Below are some records; find each line that carries the word "elements" and copy it.

.....

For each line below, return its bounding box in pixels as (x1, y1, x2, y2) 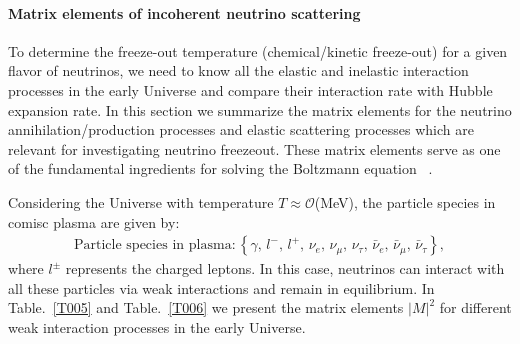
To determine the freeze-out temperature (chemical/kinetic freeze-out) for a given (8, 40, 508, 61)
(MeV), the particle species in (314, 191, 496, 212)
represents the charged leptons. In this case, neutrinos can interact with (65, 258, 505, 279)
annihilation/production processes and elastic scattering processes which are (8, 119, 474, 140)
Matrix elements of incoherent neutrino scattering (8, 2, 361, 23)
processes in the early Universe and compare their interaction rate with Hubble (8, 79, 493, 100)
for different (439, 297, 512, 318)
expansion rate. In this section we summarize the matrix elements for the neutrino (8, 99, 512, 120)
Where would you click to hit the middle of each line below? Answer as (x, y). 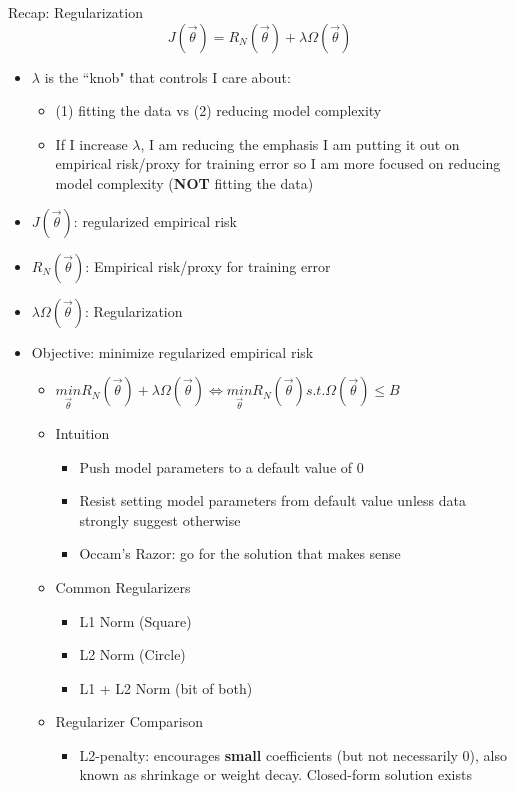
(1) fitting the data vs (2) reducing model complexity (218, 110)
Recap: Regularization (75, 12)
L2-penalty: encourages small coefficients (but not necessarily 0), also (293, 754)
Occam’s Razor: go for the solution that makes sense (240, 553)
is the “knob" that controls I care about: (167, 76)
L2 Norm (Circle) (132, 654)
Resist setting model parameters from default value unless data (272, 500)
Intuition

.....

**Task solution**
Matrix elements of incoherent neutrino scattering (8, 2, 361, 23)
expansion rate. In this section we summarize the matrix elements for the neutrino (8, 99, 512, 120)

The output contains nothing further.